Analysis of the factors affecting the efficient design of pharma industrial complexes in Uganda
Abstract
An industrial facility should be designed with the future direction of the industry in consideration
thus the expansion and future requirements of the facility are important and so the synergy between
the operator’s experience with architecture, equipment with engineering is key for operation.
The GMP (Good Manufacturing Practice) is well known as one of the guidelines for basic planning
or designing pharmaceutical manufacturing complexes and is purposed to provide requirements
for manufacturing quality products and particularly for the manufacture of pharmaceuticals
including facilities, operatives’ management and control as GMP complies with the resolution of
WHO and international tendency.
GMP provides that pharma facilities shall be designed mainly with two issues considered that’s
consideration for layout and consideration for materials and construction thereof to establish the
satisfactory layout plan.

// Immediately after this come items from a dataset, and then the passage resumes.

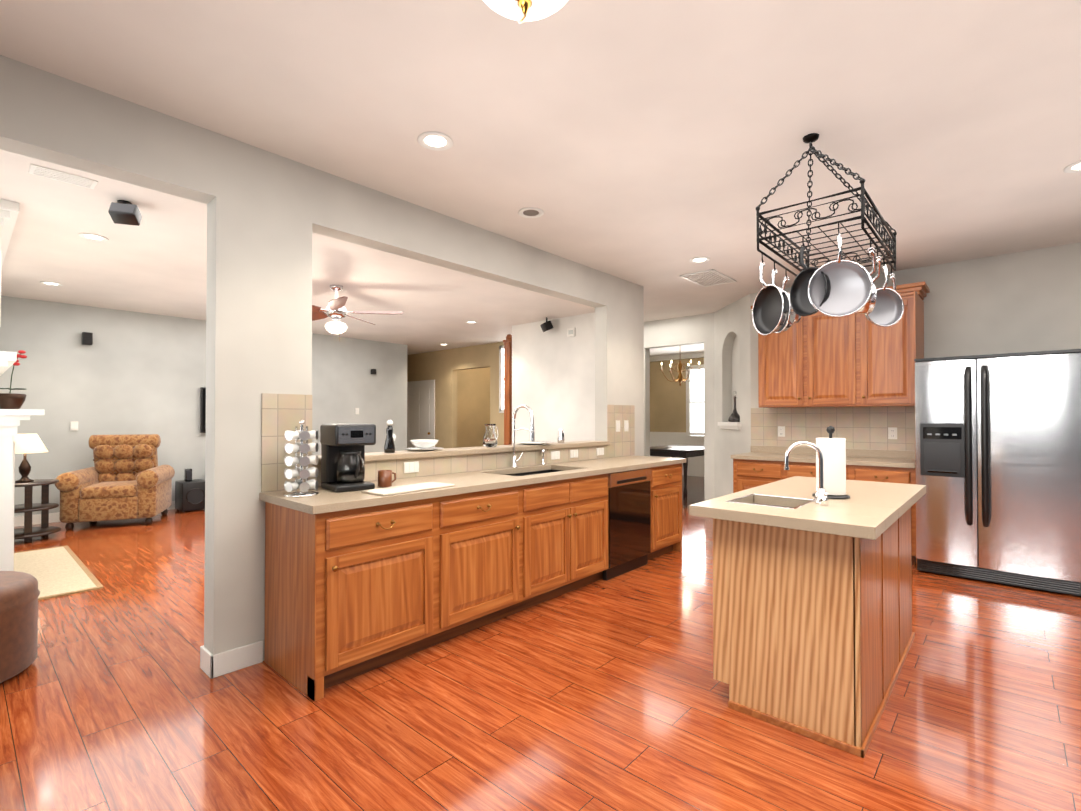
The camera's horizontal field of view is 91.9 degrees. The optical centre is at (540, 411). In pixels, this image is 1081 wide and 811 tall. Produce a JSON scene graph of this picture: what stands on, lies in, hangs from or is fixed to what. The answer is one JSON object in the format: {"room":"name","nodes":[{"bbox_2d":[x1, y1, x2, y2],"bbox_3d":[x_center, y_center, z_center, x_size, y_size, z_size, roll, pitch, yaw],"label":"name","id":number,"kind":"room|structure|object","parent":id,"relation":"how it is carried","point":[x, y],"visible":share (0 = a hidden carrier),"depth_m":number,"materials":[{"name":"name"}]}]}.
{"room":"kitchen","nodes":[
{"label":"kitchen","id":0,"kind":"room"},
{"bbox_2d":[0,296,406,526],"bbox_3d":[-4.973,0.016,8.101,0.165,2.800,6.700,-1,-1,42],"label":"wall","id":1,"kind":"structure","parent":0,"point":[128,372],"depth_m":7.25,"materials":[{"name":"paint"}]},
{"bbox_2d":[70,421,77,430],"bbox_3d":[-6.041,0.181,6.773,0.009,0.118,0.075,-1,-1,42],"label":"light switch","id":2,"kind":"object","parent":1,"relation":"attached to","point":[74,425],"depth_m":6.77,"materials":[{"name":"white plastic"}]},
{"bbox_2d":[82,332,92,344],"bbox_3d":[-5.944,-0.958,6.847,0.148,0.160,0.100,-1,-1,42],"label":"speaker","id":3,"kind":"object","parent":1,"relation":"attached to","point":[87,338],"visible":1,"depth_m":6.80},
{"bbox_2d":[200,387,205,432],"bbox_3d":[-4.691,-0.022,8.252,0.080,0.680,1.180,-1,-1,42],"label":"wall-mounted tv","id":4,"kind":"object","parent":1,"relation":"attached to","point":[202,409],"visible":0.21,"depth_m":7.81,"materials":[{"name":"black plastic"}]},
{"bbox_2d":[0,55,643,660],"bbox_3d":[-1.683,-0.043,2.790,0.150,2.800,8.360,-1,-1,42],"label":"wall","id":5,"kind":"structure","parent":0,"point":[268,213],"depth_m":2.81,"materials":[{"name":"beige paint"}]},
{"bbox_2d":[200,641,262,678],"bbox_3d":[-0.314,1.317,4.307,0.180,0.115,4.280,-1,-1,42],"label":"baseboard","id":6,"kind":"structure","parent":5,"relation":"attached to","point":[225,662],"depth_m":2.73,"materials":[{"name":"white wood"}]},
{"bbox_2d":[261,393,634,491],"bbox_3d":[-0.249,0.184,4.272,0.010,0.540,3.815,-1,-1,42],"label":"backsplash","id":7,"kind":"structure","parent":5,"relation":"attached to","point":[282,414],"depth_m":3.49,"materials":[{"name":"tile"}]},
{"bbox_2d":[404,461,418,472],"bbox_3d":[-0.877,0.376,3.553,0.009,0.075,0.118,-1,-1,42],"label":"outlet","id":8,"kind":"object","parent":7,"relation":"attached to","point":[411,467],"depth_m":3.55,"materials":[{"name":"white plastic"}]},
{"bbox_2d":[551,451,559,459],"bbox_3d":[0.136,0.388,4.687,0.009,0.075,0.118,-1,-1,42],"label":"outlet","id":9,"kind":"object","parent":7,"relation":"attached to","point":[554,454],"depth_m":4.68,"materials":[{"name":"white plastic"}]},
{"bbox_2d":[570,449,577,457],"bbox_3d":[0.315,0.391,4.888,0.009,0.075,0.118,-1,-1,42],"label":"outlet","id":10,"kind":"object","parent":7,"relation":"attached to","point":[573,453],"depth_m":4.88,"materials":[{"name":"white plastic"}]},
{"bbox_2d":[596,448,603,455],"bbox_3d":[0.595,0.394,5.202,0.009,0.075,0.118,-1,-1,42],"label":"outlet","id":11,"kind":"object","parent":7,"relation":"attached to","point":[599,451],"depth_m":5.19,"materials":[{"name":"white plastic"}]},
{"bbox_2d":[616,420,619,431],"bbox_3d":[0.808,0.147,5.443,0.009,0.118,0.075,-1,-1,42],"label":"switch plate","id":12,"kind":"object","parent":7,"relation":"attached to","point":[617,421],"depth_m":5.44,"materials":[{"name":"white plastic"}]},
{"bbox_2d":[624,420,628,430],"bbox_3d":[0.915,0.148,5.562,0.009,0.118,0.075,-1,-1,42],"label":"switch plate","id":13,"kind":"object","parent":7,"relation":"attached to","point":[626,425],"depth_m":5.55,"materials":[{"name":"white plastic"}]},
{"bbox_2d":[312,440,609,464],"bbox_3d":[-0.397,0.303,4.245,0.245,0.040,3.030,-1,-1,42],"label":"bar ledge","id":14,"kind":"object","parent":5,"relation":"attached to","point":[383,456],"visible":0.65,"depth_m":3.95,"materials":[{"name":"beige stone"}]},
{"bbox_2d":[384,420,395,452],"bbox_3d":[-1.017,0.164,3.540,0.074,0.222,0.086,-1,-1,42],"label":"figurine","id":15,"kind":"object","parent":14,"relation":"on","point":[389,446],"visible":1,"depth_m":3.52,"materials":[{"name":"black ceramic"}]},
{"bbox_2d":[405,439,442,450],"bbox_3d":[-0.836,0.240,3.773,0.270,0.075,0.270,-1,-1,42],"label":"bowl","id":16,"kind":"object","parent":14,"relation":"on","point":[424,444],"visible":1,"depth_m":3.71,"materials":[{"name":"white ceramic"}]},
{"bbox_2d":[483,424,497,446],"bbox_3d":[-0.401,0.190,4.276,0.118,0.185,0.149,-1,-1,42],"label":"pitcher","id":17,"kind":"object","parent":14,"relation":"on","point":[490,437],"visible":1,"depth_m":4.23,"materials":[{"name":"white"}]},
{"bbox_2d":[515,441,552,444],"bbox_3d":[-0.056,0.278,4.645,0.350,0.018,0.350,-1,-1,42],"label":"plate","id":18,"kind":"object","parent":14,"relation":"on","point":[533,442],"visible":1,"depth_m":4.67,"materials":[{"name":"white ceramic"}]},
{"bbox_2d":[557,428,564,442],"bbox_3d":[0.192,0.220,4.893,0.068,0.140,0.068,-1,-1,42],"label":"figurine","id":19,"kind":"object","parent":14,"relation":"on","point":[560,439],"visible":1,"depth_m":4.87,"materials":[{"name":"white ceramic"}]},
{"bbox_2d":[457,367,489,447],"bbox_3d":[-0.581,0.058,11.867,3.000,2.800,2.530,-1,-1,42],"label":"wall beyond the room","id":20,"kind":"structure","parent":0,"point":[473,401],"depth_m":12.77,"materials":[{"name":"beige paint"}]},
{"bbox_2d":[0,475,1080,810],"bbox_3d":[0.307,1.418,5.715,17.500,0.064,15.400,-1,-1,42],"label":"floor","id":21,"kind":"structure","parent":0,"point":[606,695],"depth_m":2.34,"materials":[{"name":"brown wood"}]},
{"bbox_2d":[0,571,39,683],"bbox_3d":[-2.966,1.113,2.609,0.676,0.485,0.676,-1,-1,42],"label":"round ottoman","id":22,"kind":"object","parent":21,"relation":"on","point":[19,593],"visible":1,"depth_m":2.65,"materials":[{"name":"brown fabric"}]},
{"bbox_2d":[0,199,44,570],"bbox_3d":[-4.762,-0.026,4.221,2.650,2.798,0.887,-1,-1,42],"label":"fireplace","id":23,"kind":"object","parent":21,"relation":"on","point":[10,419],"visible":0.79,"depth_m":3.61,"materials":[{"name":"white"}]},
{"bbox_2d":[0,350,26,408],"bbox_3d":[-4.862,-0.285,4.768,0.256,0.557,0.252,-1,-1,42],"label":"orchid plant","id":24,"kind":"object","parent":23,"relation":"on","point":[9,400],"visible":0.88,"depth_m":4.74,"materials":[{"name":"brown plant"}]},
{"bbox_2d":[14,479,60,542],"bbox_3d":[-5.619,1.076,5.689,0.596,0.626,0.596,-1,-1,42],"label":"side table","id":25,"kind":"object","parent":21,"relation":"on","point":[28,531],"visible":0.77,"depth_m":5.65,"materials":[{"name":"brown wood"}]},
{"bbox_2d":[13,434,47,482],"bbox_3d":[-5.619,0.501,5.696,0.374,0.522,0.374,-1,-1,42],"label":"table lamp","id":26,"kind":"object","parent":25,"relation":"on","point":[25,444],"visible":0.9,"depth_m":5.65,"materials":[{"name":"white fabric"}]},
{"bbox_2d":[14,545,103,600],"bbox_3d":[-4.290,1.370,4.546,1.970,0.013,0.470,-1,-1,42],"label":"rug","id":27,"kind":"object","parent":21,"relation":"on","point":[59,571],"visible":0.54,"depth_m":4.47,"materials":[{"name":"beige fabric"}]},
{"bbox_2d":[55,434,174,529],"bbox_3d":[-5.346,0.846,6.641,1.001,1.108,0.883,0,-1,-23],"label":"tufted armchair","id":28,"kind":"object","parent":21,"relation":"on","point":[126,476],"visible":1,"depth_m":6.44,"materials":[{"name":"fabric"}]},
{"bbox_2d":[175,479,204,512],"bbox_3d":[-5.002,1.199,7.497,0.370,0.420,0.320,-1,-1,42],"label":"subwoofer","id":29,"kind":"object","parent":21,"relation":"on","point":[189,495],"visible":0.9,"depth_m":7.37,"materials":[{"name":"black plastic"}]},
{"bbox_2d":[184,468,191,481],"bbox_3d":[-5.023,0.898,7.452,0.082,0.178,0.080,-1,-1,42],"label":"speaker","id":30,"kind":"object","parent":29,"relation":"on","point":[188,474],"visible":0.98,"depth_m":7.43,"materials":[{"name":"black plastic"}]},
{"bbox_2d":[264,523,442,701],"bbox_3d":[-1.038,1.048,2.895,0.617,0.620,0.685,-1,-1,42],"label":"base cabinet","id":31,"kind":"object","parent":21,"relation":"on","point":[357,583],"depth_m":2.64,"materials":[{"name":"brown wood"}]},
{"bbox_2d":[383,511,526,641],"bbox_3d":[-0.580,1.054,3.408,0.617,0.620,0.690,-1,-1,42],"label":"base cabinet","id":32,"kind":"object","parent":21,"relation":"on","point":[485,556],"depth_m":3.18,"materials":[{"name":"brown wood"}]},
{"bbox_2d":[503,334,511,444],"bbox_3d":[-0.233,0.079,8.804,0.150,2.690,0.975,-1,-1,42],"label":"stair newel post","id":33,"kind":"object","parent":21,"relation":"on","point":[507,342],"visible":0.44,"depth_m":8.45,"materials":[{"name":"brown wood"}]},
{"bbox_2d":[475,467,590,514],"bbox_3d":[-0.031,0.598,4.069,0.418,0.214,0.838,-1,-1,42],"label":"sink","id":34,"kind":"object","parent":21,"relation":"on","point":[540,496],"depth_m":3.61,"materials":[{"name":"brown wood"}]},
{"bbox_2d":[259,455,685,514],"bbox_3d":[-0.034,0.471,4.019,0.637,0.040,3.760,-1,-1,42],"label":"countertop","id":35,"kind":"structure","parent":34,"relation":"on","point":[327,501],"depth_m":3.31,"materials":[{"name":"beige stone"}]},
{"bbox_2d":[283,420,318,496],"bbox_3d":[-1.256,0.239,2.747,0.170,0.394,0.170,-1,-1,42],"label":"carousel","id":36,"kind":"object","parent":35,"relation":"on","point":[302,461],"visible":1,"depth_m":2.70,"materials":[{"name":"silver metal"}]},
{"bbox_2d":[320,424,375,492],"bbox_3d":[-1.094,0.253,2.982,0.230,0.370,0.298,1,-1,-40],"label":"coffee maker","id":37,"kind":"object","parent":35,"relation":"on","point":[342,457],"visible":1,"depth_m":2.91,"materials":[{"name":"black plastic"}]},
{"bbox_2d":[378,470,395,486],"bbox_3d":[-0.906,0.392,3.092,0.081,0.095,0.116,-1,-1,42],"label":"coffee mug","id":38,"kind":"object","parent":35,"relation":"on","point":[385,478],"visible":1,"depth_m":3.05,"materials":[{"name":"brown ceramic"}]},
{"bbox_2d":[361,482,453,495],"bbox_3d":[-0.741,0.432,2.962,0.200,0.012,0.500,0,-1,38],"label":"cutting board","id":39,"kind":"object","parent":35,"relation":"on","point":[386,491],"visible":1,"depth_m":2.91,"materials":[{"name":"beige plastic"}]},
{"bbox_2d":[510,404,534,467],"bbox_3d":[-0.117,0.195,4.200,0.254,0.514,0.134,-1,-1,42],"label":"faucet","id":40,"kind":"object","parent":35,"relation":"on","point":[532,438],"visible":1,"depth_m":4.20,"materials":[{"name":"silver metal"}]},
{"bbox_2d":[541,449,547,464],"bbox_3d":[0.034,0.388,4.496,0.072,0.135,0.040,-1,-1,42],"label":"faucet side spray","id":41,"kind":"object","parent":35,"relation":"on","point":[543,451],"visible":1,"depth_m":4.50,"materials":[{"name":"silver metal"}]},
{"bbox_2d":[471,499,610,607],"bbox_3d":[-0.012,1.061,4.044,0.617,0.620,1.016,-1,-1,42],"label":"base cabinet","id":42,"kind":"object","parent":21,"relation":"on","point":[569,548],"depth_m":3.81,"materials":[{"name":"brown wood"}]},
{"bbox_2d":[591,487,658,578],"bbox_3d":[0.556,1.068,4.679,0.617,0.620,0.832,-1,-1,42],"label":"dishwasher","id":43,"kind":"object","parent":21,"relation":"on","point":[634,514],"depth_m":4.48,"materials":[{"name":"black metal"}]},
{"bbox_2d":[611,483,681,555],"bbox_3d":[0.990,1.074,5.166,0.617,0.620,0.616,-1,-1,42],"label":"base cabinet","id":44,"kind":"object","parent":21,"relation":"on","point":[670,498],"depth_m":4.96,"materials":[{"name":"brown wood"}]},
{"bbox_2d":[650,445,703,494],"bbox_3d":[2.592,1.050,9.779,1.100,0.770,1.500,-1,-1,42],"label":"dining table","id":45,"kind":"object","parent":21,"relation":"on","point":[681,451],"visible":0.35,"depth_m":9.19,"materials":[{"name":"brown wood"}]},
{"bbox_2d":[713,548,876,755],"bbox_3d":[1.154,1.043,2.419,0.600,0.620,0.365,-1,-1,42],"label":"base cabinet","id":46,"kind":"object","parent":21,"relation":"on","point":[813,635],"depth_m":2.22,"materials":[{"name":"brown wood"}]},
{"bbox_2d":[689,476,924,539],"bbox_3d":[1.510,0.461,2.794,0.740,0.048,1.630,-1,-1,42],"label":"countertop","id":47,"kind":"structure","parent":46,"relation":"on","point":[872,508],"depth_m":2.35,"materials":[{"name":"beige stone"}]},
{"bbox_2d":[725,492,816,547],"bbox_3d":[1.131,0.518,2.556,0.314,0.171,0.354,-1,-1,42],"label":"sink","id":48,"kind":"object","parent":47,"relation":"in","point":[783,537],"depth_m":2.37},
{"bbox_2d":[784,441,828,505],"bbox_3d":[1.289,0.287,2.505,0.189,0.293,0.158,-1,-1,42],"label":"island faucet","id":49,"kind":"object","parent":47,"relation":"on","point":[821,498],"visible":1,"depth_m":2.47,"materials":[{"name":"silver metal"}]},
{"bbox_2d":[812,426,849,498],"bbox_3d":[1.492,0.253,2.686,0.170,0.365,0.170,-1,-1,42],"label":"paper towel holder","id":50,"kind":"object","parent":47,"relation":"on","point":[833,450],"visible":0.85,"depth_m":2.63,"materials":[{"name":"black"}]},
{"bbox_2d":[741,544,892,711],"bbox_3d":[1.394,1.046,2.688,0.600,0.620,0.355,-1,-1,42],"label":"base cabinet","id":51,"kind":"object","parent":21,"relation":"on","point":[880,564],"depth_m":2.34,"materials":[{"name":"brown wood"}]},
{"bbox_2d":[731,445,915,564],"bbox_3d":[2.894,0.886,5.384,1.648,1.000,0.646,-1,-1,42],"label":"base cabinet","id":52,"kind":"object","parent":21,"relation":"on","point":[756,466],"visible":0.35,"depth_m":5.29,"materials":[{"name":"brown wood"}]},
{"bbox_2d":[809,532,900,675],"bbox_3d":[1.630,1.049,2.952,0.600,0.620,0.355,-1,-1,42],"label":"base cabinet","id":53,"kind":"object","parent":21,"relation":"on","point":[890,548],"depth_m":2.61,"materials":[{"name":"brown wood"}]},
{"bbox_2d":[881,528,908,659],"bbox_3d":[1.870,1.052,3.221,0.600,0.620,0.365,-1,-1,42],"label":"base cabinet","id":54,"kind":"object","parent":21,"relation":"on","point":[902,538],"depth_m":2.93,"materials":[{"name":"brown wood"}]},
{"bbox_2d":[914,290,923,568],"bbox_3d":[3.510,0.155,4.831,0.008,2.450,0.647,-1,-1,42],"label":"panel","id":55,"kind":"object","parent":21,"relation":"on","point":[918,327],"visible":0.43,"depth_m":4.76,"materials":[{"name":"brown wood"}]},
{"bbox_2d":[914,349,1080,595],"bbox_3d":[3.816,0.452,4.404,1.005,1.817,0.871,-1,-1,42],"label":"refrigerator","id":56,"kind":"object","parent":21,"relation":"on","point":[998,452],"visible":1,"depth_m":4.10,"materials":[{"name":"grey metal"}]},
{"bbox_2d":[0,0,1080,355],"bbox_3d":[0.307,-1.450,5.747,17.500,0.080,15.400,-1,-1,42],"label":"ceiling","id":57,"kind":"structure","parent":0,"point":[652,146],"depth_m":2.69,"materials":[{"name":"paint"}]},
{"bbox_2d":[40,281,62,285],"bbox_3d":[-5.365,-1.406,5.731,0.188,0.007,0.188,-1,-1,42],"label":"recessed light","id":58,"kind":"object","parent":57,"relation":"in","point":[50,283],"visible":0.94,"depth_m":5.72,"materials":[{"name":"white"}]},
{"bbox_2d":[28,164,97,188],"bbox_3d":[-2.912,-1.433,3.192,0.160,0.009,0.300,-1,-1,42],"label":"ceiling vent","id":59,"kind":"object","parent":57,"relation":"in","point":[45,172],"visible":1,"depth_m":3.18,"materials":[{"name":"white"}]},
{"bbox_2d":[79,233,108,240],"bbox_3d":[-3.638,-1.422,4.256,0.188,0.007,0.188,-1,-1,42],"label":"recessed light","id":60,"kind":"object","parent":57,"relation":"in","point":[93,237],"visible":1,"depth_m":4.25,"materials":[{"name":"white"}]},
{"bbox_2d":[108,200,141,225],"bbox_3d":[-2.819,-1.357,3.551,0.150,0.153,0.132,0,-1,-18],"label":"speaker","id":61,"kind":"object","parent":57,"relation":"attached to","point":[124,212],"visible":1,"depth_m":3.52},
{"bbox_2d":[312,285,403,333],"bbox_3d":[-2.321,-1.099,5.836,1.412,0.619,1.400,-1,-1,42],"label":"ceiling fan","id":62,"kind":"object","parent":57,"relation":"hanging from","point":[335,309],"visible":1,"depth_m":5.79,"materials":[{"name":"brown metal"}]},
{"bbox_2d":[417,132,452,150],"bbox_3d":[-0.559,-1.438,2.780,0.188,0.007,0.188,-1,-1,42],"label":"recessed light","id":63,"kind":"object","parent":57,"relation":"in","point":[437,141],"visible":1,"depth_m":2.77,"materials":[{"name":"white"}]},
{"bbox_2d":[483,0,567,23],"bbox_3d":[-0.050,-1.359,1.667,0.382,0.190,0.382,-1,-1,42],"label":"flush-mount ceiling light","id":64,"kind":"object","parent":57,"relation":"attached to","point":[521,11],"visible":1,"depth_m":1.71,"materials":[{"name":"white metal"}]},
{"bbox_2d":[518,207,543,217],"bbox_3d":[-0.069,-1.428,3.749,0.188,0.007,0.188,-1,-1,42],"label":"recessed light","id":65,"kind":"object","parent":57,"relation":"in","point":[530,212],"visible":1,"depth_m":3.75,"materials":[{"name":"white"}]},
{"bbox_2d":[540,317,552,331],"bbox_3d":[0.092,-1.286,7.681,0.150,0.204,0.180,0,-1,-18],"label":"speaker","id":66,"kind":"object","parent":57,"relation":"attached to","point":[547,325],"visible":1,"depth_m":7.60},
{"bbox_2d":[661,346,699,385],"bbox_3d":[2.615,-0.920,9.781,0.654,0.889,0.748,-1,-1,42],"label":"dining chandelier","id":67,"kind":"object","parent":57,"relation":"hanging from","point":[680,378],"visible":0.94,"depth_m":9.75,"materials":[{"name":"gold metal"}]},
{"bbox_2d":[689,257,709,262],"bbox_3d":[1.483,-1.415,4.871,0.188,0.007,0.188,-1,-1,42],"label":"recessed light","id":68,"kind":"object","parent":57,"relation":"in","point":[699,259],"visible":1,"depth_m":4.86,"materials":[{"name":"white"}]},
{"bbox_2d":[680,269,736,286],"bbox_3d":[1.773,-1.406,5.511,0.360,0.011,0.600,-1,-1,42],"label":"ceiling vent","id":69,"kind":"object","parent":57,"relation":"in","point":[710,277],"visible":1,"depth_m":5.49,"materials":[{"name":"white metal"}]},
{"bbox_2d":[752,133,903,335],"bbox_3d":[1.574,-0.916,2.835,0.612,1.052,0.958,-1,-1,42],"label":"pot rack","id":70,"kind":"object","parent":57,"relation":"hanging from","point":[840,286],"visible":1,"depth_m":2.64,"materials":[{"name":"black metal"}]},
{"bbox_2d":[1063,161,1080,172],"bbox_3d":[3.173,-1.435,3.040,0.188,0.007,0.188,-1,-1,42],"label":"recessed light","id":71,"kind":"object","parent":57,"relation":"in","point":[1075,167],"visible":0.98,"depth_m":3.08,"materials":[{"name":"white"}]},
{"bbox_2d":[512,312,594,444],"bbox_3d":[0.290,0.013,7.791,1.870,2.800,0.150,-1,-1,42],"label":"wall","id":72,"kind":"structure","parent":0,"point":[553,378],"depth_m":7.76,"materials":[{"name":"white paint"}]},
{"bbox_2d":[567,328,575,336],"bbox_3d":[0.442,-1.150,7.546,0.140,0.120,0.028,-1,-1,42],"label":"thermostat","id":73,"kind":"object","parent":72,"relation":"attached to","point":[571,332],"visible":0.93,"depth_m":7.53,"materials":[{"name":"white plastic"}]},
{"bbox_2d":[407,313,714,500],"bbox_3d":[-0.353,0.035,9.871,8.000,2.800,0.144,-1,-1,42],"label":"wall","id":74,"kind":"structure","parent":0,"point":[441,367],"depth_m":10.17,"materials":[{"name":"beige paint"}]},
{"bbox_2d":[407,380,434,449],"bbox_3d":[-2.752,0.373,11.865,1.060,2.170,0.080,-1,-1,42],"label":"hall door","id":75,"kind":"structure","parent":74,"relation":"in","point":[420,409],"depth_m":11.88,"materials":[{"name":"white wood"}]},
{"bbox_2d":[499,345,503,412],"bbox_3d":[-0.633,-0.633,10.014,0.440,1.300,0.025,-1,-1,42],"label":"window","id":76,"kind":"structure","parent":74,"relation":"in","point":[501,379],"depth_m":10.12,"materials":[{"name":"white"}]},
{"bbox_2d":[650,352,703,476],"bbox_3d":[4.059,0.053,11.410,4.770,2.800,0.230,-1,-1,42],"label":"wall","id":77,"kind":"structure","parent":0,"point":[667,412],"depth_m":12.15,"materials":[{"name":"beige paint"}]},
{"bbox_2d":[685,364,703,439],"bbox_3d":[3.711,-0.224,11.691,0.980,1.680,0.120,-1,-1,42],"label":"dining room window","id":78,"kind":"structure","parent":77,"relation":"in","point":[695,405],"depth_m":11.90,"materials":[{"name":"white"}]},
{"bbox_2d":[714,294,750,497],"bbox_3d":[2.585,0.001,6.752,0.350,2.800,1.103,0,-1,-3],"label":"wall","id":79,"kind":"structure","parent":0,"point":[731,348],"depth_m":6.89,"materials":[{"name":"beige paint"}]},
{"bbox_2d":[728,391,739,421],"bbox_3d":[2.514,-0.070,6.757,0.169,0.400,0.169,-1,-1,42],"label":"decanter","id":80,"kind":"object","parent":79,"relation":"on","point":[734,416],"visible":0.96,"depth_m":6.73,"materials":[{"name":"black glass"}]},
{"bbox_2d":[750,242,1080,407],"bbox_3d":[5.312,-0.032,3.776,7.430,2.800,0.150,-1,-1,42],"label":"wall","id":81,"kind":"structure","parent":0,"point":[1024,301],"depth_m":4.73,"materials":[{"name":"beige paint"}]},
{"bbox_2d":[758,312,854,407],"bbox_3d":[2.882,-0.582,5.598,0.965,1.060,0.352,-1,-1,42],"label":"upper cabinet","id":82,"kind":"object","parent":81,"relation":"attached to","point":[818,359],"depth_m":5.43,"materials":[{"name":"brown wood"}]},
{"bbox_2d":[751,406,914,450],"bbox_3d":[3.105,0.209,5.637,1.645,0.520,0.010,-1,-1,42],"label":"backsplash","id":83,"kind":"structure","parent":81,"relation":"attached to","point":[861,427],"depth_m":5.55,"materials":[{"name":"tile"}]},
{"bbox_2d":[778,426,784,436],"bbox_3d":[2.743,0.222,5.948,0.075,0.118,0.008,-1,-1,42],"label":"outlet","id":84,"kind":"object","parent":83,"relation":"attached to","point":[781,429],"depth_m":5.95,"materials":[{"name":"white plastic"}]},
{"bbox_2d":[888,427,896,438],"bbox_3d":[3.533,0.214,5.242,0.075,0.118,0.008,-1,-1,42],"label":"outlet","id":85,"kind":"object","parent":83,"relation":"attached to","point":[892,432],"depth_m":5.24,"materials":[{"name":"white plastic"}]},
{"bbox_2d":[855,289,922,406],"bbox_3d":[3.422,-0.587,5.116,0.483,1.060,0.352,-1,-1,42],"label":"upper cabinet","id":86,"kind":"object","parent":81,"relation":"attached to","point":[884,356],"depth_m":4.99,"materials":[{"name":"brown wood"}]}
]}

The GMP Regulations specify what a particular requirement is (i.e., what
is to be controlled), not how that requirement is to be achieved.
It’s observed that the legacy basic guidelines focus more on production line and safety of drugs
but does not detail user experience and their comfort yet it’s evident for the shift of human activity
from traditional methods of manufacturing products for increasingly specialized and evolving
robotic and IT systems and this change is more seen in industrial production.
This revolution brings in new challenges for industrial architecture concerning user experience
with new and modified requirements for workplace and its architecture.